Strictly, only the STD and correlation values are needed to plot points in the Taylor diagram. The taylor_diagram method still requires you provide the RMSE, as this information is needed when using the color bar options to color code the markers positioned at the points. Note that the RMSE will be calculated as a matter of course when using the taylor_statistics function.
The SkillMetrics package provides the option to suppress the isolines representing RMSE as shown in Taylor Diagram Example 13.
Q13. How can I adjust the legend size and location?

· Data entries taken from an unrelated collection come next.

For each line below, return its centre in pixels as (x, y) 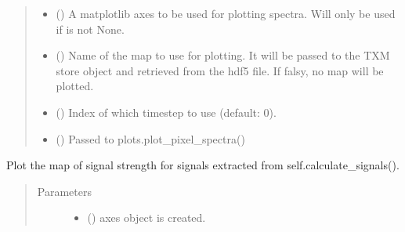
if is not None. (90, 29)
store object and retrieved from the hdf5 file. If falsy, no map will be (220, 70)
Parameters (64, 191)
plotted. (75, 86)
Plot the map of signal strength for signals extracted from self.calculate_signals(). (203, 165)
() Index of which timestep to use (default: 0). (166, 112)
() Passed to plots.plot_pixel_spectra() (150, 138)
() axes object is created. (146, 217)
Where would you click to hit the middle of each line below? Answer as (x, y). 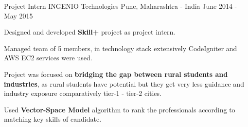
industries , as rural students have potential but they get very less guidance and (124, 83)
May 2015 (18, 15)
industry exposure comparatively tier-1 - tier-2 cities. (83, 93)
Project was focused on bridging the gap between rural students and (116, 74)
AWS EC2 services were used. (48, 58)
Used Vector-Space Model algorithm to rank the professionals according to (120, 109)
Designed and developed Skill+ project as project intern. (90, 32)
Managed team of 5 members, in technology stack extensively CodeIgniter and (121, 48)
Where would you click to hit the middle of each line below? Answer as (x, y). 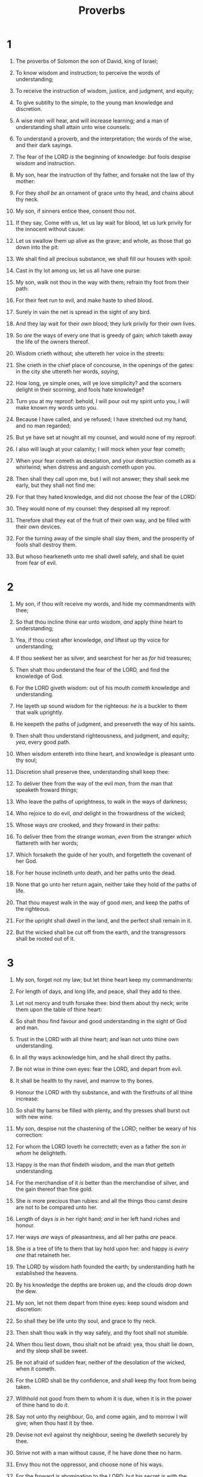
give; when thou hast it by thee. (55, 1423)
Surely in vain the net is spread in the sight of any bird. (83, 312)
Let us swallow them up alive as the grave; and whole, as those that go (103, 240)
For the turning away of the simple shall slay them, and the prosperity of (105, 538)
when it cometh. (36, 1369)
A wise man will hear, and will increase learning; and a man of (92, 121)
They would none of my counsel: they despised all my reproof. (93, 508)
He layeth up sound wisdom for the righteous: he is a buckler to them (101, 706)

A13. The legend size and many other properties can be adjusted using the matplotlib customization function matplotlib.rc within your main program. For example, if your original figure is as given by the Taylor 10 example:
then the following statements
import matplotlib as mpl
# Change legend whitespace to the border
mpl.rc('legend', borderpad=1.0) # default is 0.4
# Change vertical space between the legend entries
mpl.rc('legend', labelspacing=1.0) #default is 0.5
# Change the spacing between columns in the legend
mpl.rc('legend', columnspacing=0.75) #default is 2.0
# Draw a shadow behind legend
mpl.rc('legend', shadow=True) #default is False
# Make legend box blue
mpl.rc('legend', edgecolor='b') #default is background patch boundary color
will change the legend appear as that shown below
Information on the legend parameters that can be customized is provided in the matplotlib documentation for legend and legend_handles as well as the tutorial for style sheets (see LEGEND part of default matplotlibrc file).
Unfortunately, trying to control the legend font size and legend location
mpl.rc('legend', fontsize='large')
mpl.rc('legend', loc='center right')
will not work because the former is explicitly overridden and the latter is controlled by the bbox_to_anchor keyword in the function plot_pattern_diagram_marker. Of course, you can always choose to edit the functions in the SkillMetrics functions to tailor the diagram properties to your preferences.

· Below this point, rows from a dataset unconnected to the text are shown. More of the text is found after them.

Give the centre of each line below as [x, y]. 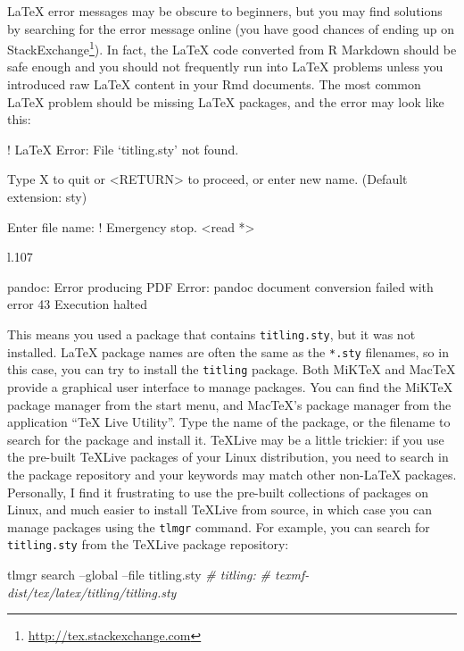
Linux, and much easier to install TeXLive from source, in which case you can [220, 509]
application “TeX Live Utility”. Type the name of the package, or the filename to [229, 422]
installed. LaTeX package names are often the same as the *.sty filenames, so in [228, 351]
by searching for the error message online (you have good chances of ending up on [231, 28]
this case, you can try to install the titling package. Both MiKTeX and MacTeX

Q1. When I try to run the taylor2.py example program I encounter problems with loading the taylor_data.pkl data file. How to fix this problem?
A1. Pickling is a way to convert a python object (list, dict, etc.) into a character stream. The idea is that this character stream contains all the information necessary to reconstruct the object in another python script. A problem with loading the pickle file may occur if you downloaded the .pkl file directly from GitHub. The file may get downloaded in html format rather than pkl. Check that the downloaded file has a binary format and if not, then download the file again making sure it preserves its native file format.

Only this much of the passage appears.